7. To make a scatterplot of these new comoposite variables using the PCA results we captured:
```
ggplot(cdata.pca.res, aes(x=PC1, y=PC2)) + geom_point() + geom_text(aes(label=rownames(cdata.pca.res)), hjust=1,vjust=-.5)
```
8. To bring the taxon labels over and then add them as a new column to this new dataframe, then make a new scatterplot:
```
cdata.pca.res$taxonomy <- cdata$taxonomy
ggplot(cdata.pca.res, aes(x=PC1, y=PC2, color=taxonomy)) + geom_point() + geom_text(aes(label=rownames(cdata.pca.res)), hjust=1,vjust=-.5)
```
9. If you want to know if the samples are seperated by your experimental variable "path" you can add it as a variable and visualize it:
```
path = c(rep("green",5), rep("blue",4))
cdata.pca.res$path <- path
ggplot(cdata.pca.res, aes(x=PC1, y=PC2, color=path)) + geom_point() + geom_text(aes(label=rownames(cdata.pca.res)), hjust=1,vjust=-.5)
```
once again, "taxonomy" as well as "rownames(cdata.pca.res)" are variable in this command.
11. If points or text overlap, this function from ggrepel is a nice way to make things clearer:
```
ggplot(cdata.pca.res, aes(x=PC1, y=PC2, color=path)) + geom_point() + geom_label_repel(aes(label=rownames(cdata.pca.res)))
```
11. Given how samples fall out on the PCA plot, to find how factors (genes,etc.) were reduced to these variables. We can do this by checking the loadings:
`cdata.pca$rotation`
- The results of this command show you the relative influences of your factors on each of the PCs (principal components). For Example, I see for PC1 that gene1 and gene7 have higher positive influences while gene3 and gene5 have higher negative influences. So samples that are toward the right-hand side of PC1 should have higher abundances of gene1 and gene7 and lower abundances of gene3 and gene5 compared to other samples.

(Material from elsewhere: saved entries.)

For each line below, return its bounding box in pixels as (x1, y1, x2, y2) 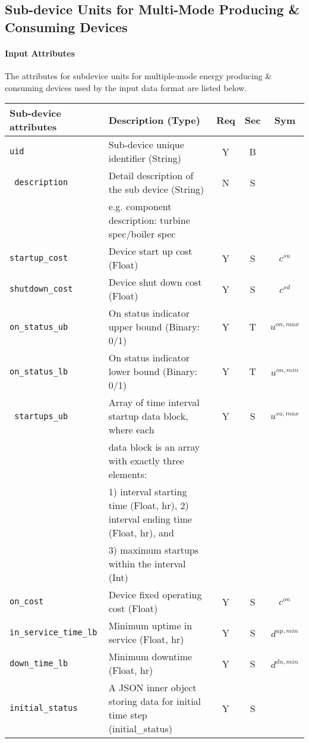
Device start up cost (108, 244, 193, 258)
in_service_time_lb (10, 628, 97, 638)
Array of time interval (108, 395, 200, 410)
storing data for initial (108, 694, 201, 708)
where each (108, 423, 154, 437)
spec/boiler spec (108, 227, 176, 241)
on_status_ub (10, 321, 68, 332)
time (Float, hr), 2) (108, 498, 189, 513)
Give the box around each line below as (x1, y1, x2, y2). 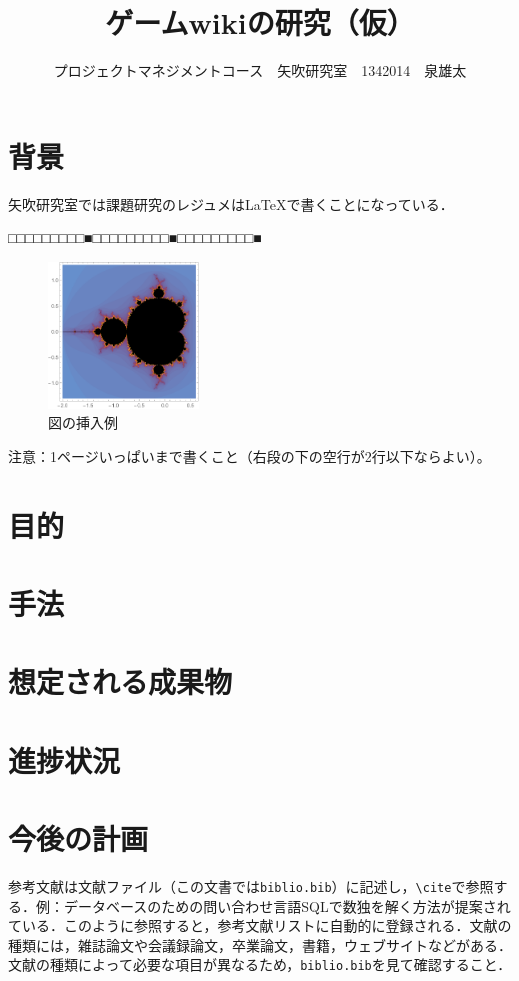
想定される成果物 (8, 661, 233, 702)
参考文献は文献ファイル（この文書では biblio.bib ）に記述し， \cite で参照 (8, 875, 494, 896)
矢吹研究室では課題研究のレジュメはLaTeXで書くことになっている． (8, 193, 454, 214)
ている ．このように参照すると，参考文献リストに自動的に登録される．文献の (8, 915, 512, 936)
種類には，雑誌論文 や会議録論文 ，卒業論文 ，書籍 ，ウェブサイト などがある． (8, 934, 512, 955)
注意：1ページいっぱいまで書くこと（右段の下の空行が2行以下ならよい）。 (8, 445, 491, 466)
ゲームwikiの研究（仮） (105, 2, 415, 43)
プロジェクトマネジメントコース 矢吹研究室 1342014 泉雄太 (53, 60, 467, 81)

#### 1.2 Nonmetric Multidimensional Scaling
NMDS is a popular and robust technique because it is based on ranks rather than normally distributed numbers.

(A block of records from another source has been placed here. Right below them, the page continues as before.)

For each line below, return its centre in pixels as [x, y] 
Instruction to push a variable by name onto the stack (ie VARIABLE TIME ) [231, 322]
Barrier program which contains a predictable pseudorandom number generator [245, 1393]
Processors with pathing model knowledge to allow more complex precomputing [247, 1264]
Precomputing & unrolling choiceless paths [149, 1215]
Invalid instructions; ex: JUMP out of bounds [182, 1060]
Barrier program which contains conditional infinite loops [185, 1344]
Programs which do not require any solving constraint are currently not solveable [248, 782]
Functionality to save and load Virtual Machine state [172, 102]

12. First, to turn data into a dissimilarity matrix, we can use Bray-Curtis. Bray Curtis is commonlu used as it handles changes in composition and relative abundances well even whe some data are missing.
- We also have to specify number of dimensions (k). It is common practice to choose 2 or 3 dimensions (but you would need to try out a few diff k values and choose the best one that minimizes the stress value)
```
cdata.nms <- metaMDS(cdata[,c(3:10)], distance="bray", k=3)
cdata.nms
```
These commands will have R report back how it fit the NMDS including stress value it landed on:

Rule of thumb: anything below 0.05 is excellent, < 0.1 is great, < 0.2 is ok, and anything over 0.2 is questionable.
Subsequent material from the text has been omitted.